# low power Camping Generator help



## ryanC (Feb 12, 2017)

Hi all,
I really need some help with camping generator options - there are so many to choose from these days!
these are some options i was looking at. 
Could anyone please give me a recommended option (note: I am a New Zealand buyer so prices are in NZD but ignore price just tell me what you think is best):

SUPASWIFT XG1350 INVERTER GENERATOR $699.00
60cc
13kg
max kva 1350
rated: 1.1kva
58dba (7m)
usb
https://www.collingwoods.net.nz/pro...enerators/supaswift-xg1350-inverter-generator


GSMOON XYG1200i PureSine Inverter Portable 1200W Max - $444.50 (13.5 kg 15kg full of gas) 
gas cap: 3L
(7m)/dBA: 58 (100% load) 
dis: 60cc
run: 4.3hrs 100% load
aircooled
CE/GS/EPA 1200W Gas Silent Portable Generators, inverter generators Manufacturer From Jinhua China, FOB Price is USD 100.0-200.0/Box

GT2005I DIGITAL INVERTER GENERATOR 2000W - $1,195.00 
excl GST
20kg
51db
5.4L - 8hrs run at %80 load
2000W DIGITAL INVERTER GENERATOR


Trade Tested Digital Inverter Generator 1000W $699 (14kg)
3.6L
50cc
rated out: 900W
7 hours @rated load
54-58db
fan cooled
https://www.tradetested.co.nz/digital-inverter-generator-1000w.html


Thank you for any advice you can give...


----------



## exmar (Jun 29, 2015)

FWIW, have no knowledge of those brands. "Generically," you should determine what you will want to power and determine the wattage you'll require.

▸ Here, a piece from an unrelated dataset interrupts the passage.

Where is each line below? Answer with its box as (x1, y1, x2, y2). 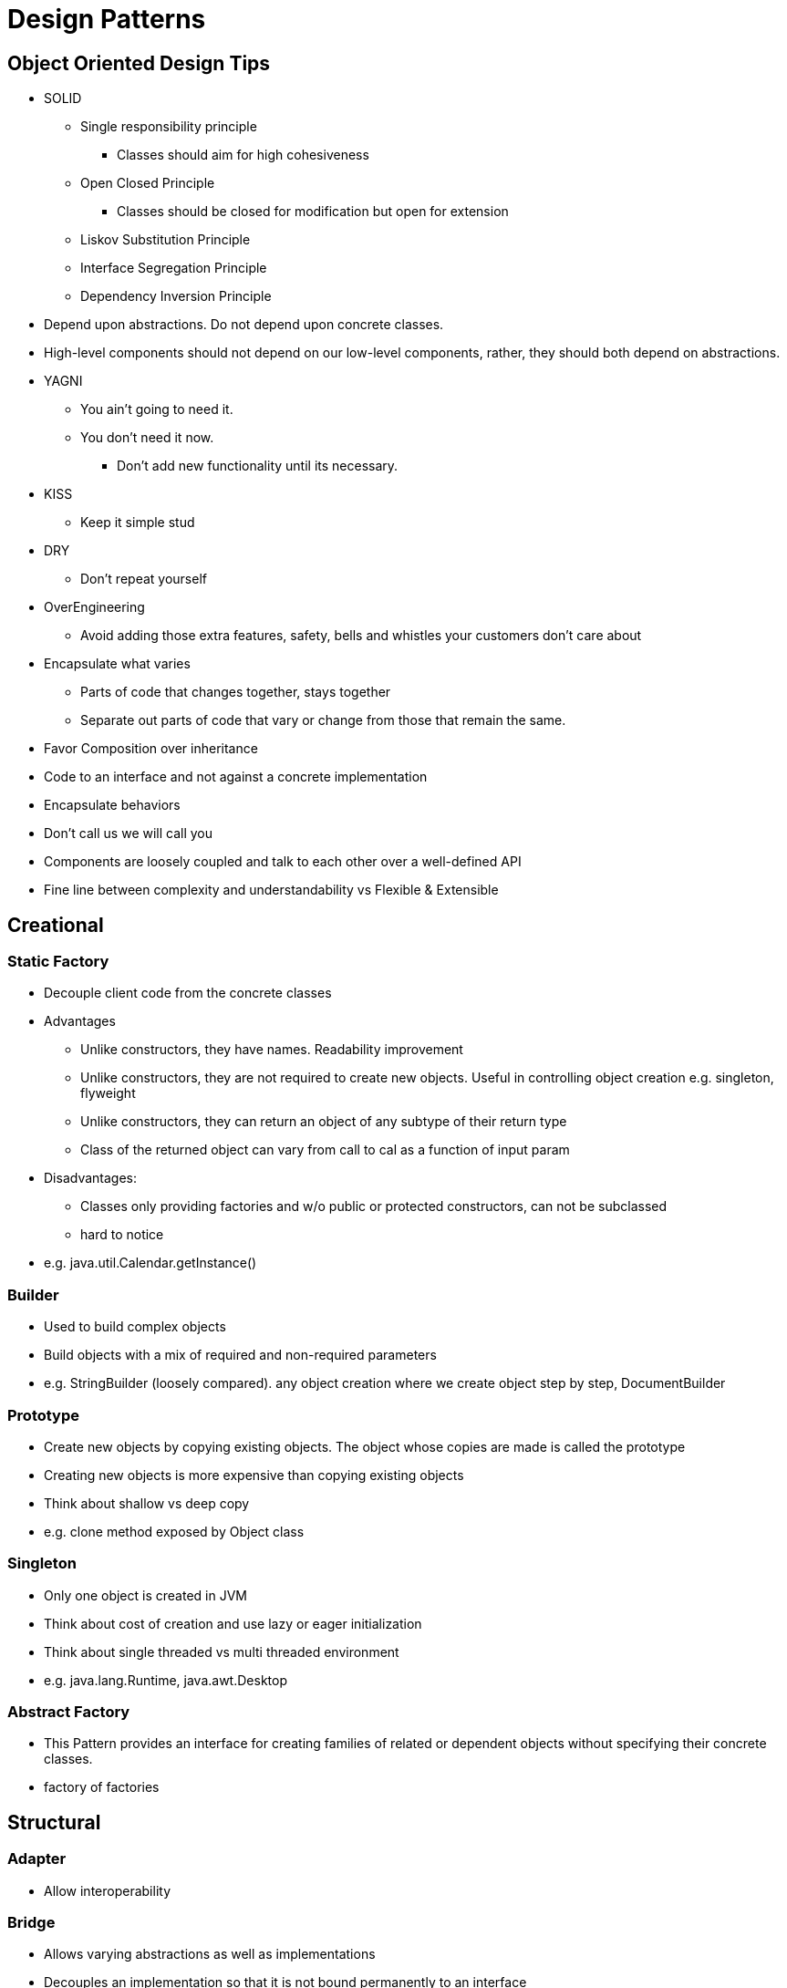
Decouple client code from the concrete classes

As these are light duty units, running at or near max wattage for an extended period will lead to early failure. e.g. If you determine you'll have a 1,000 watt steady state load, look at 1500-2000W. Also, note that most gensets talk about "12 hour runtime per tank of gas at half load" Factor that in if you're carrying extra fuel. As with any small engine purchase is reputable service available locally? Not a camper, but not sure why the interest in inverter gensets other than they tend to be quieter in operation. Talk to other campers and see what they like and why and factor into your plans.


----------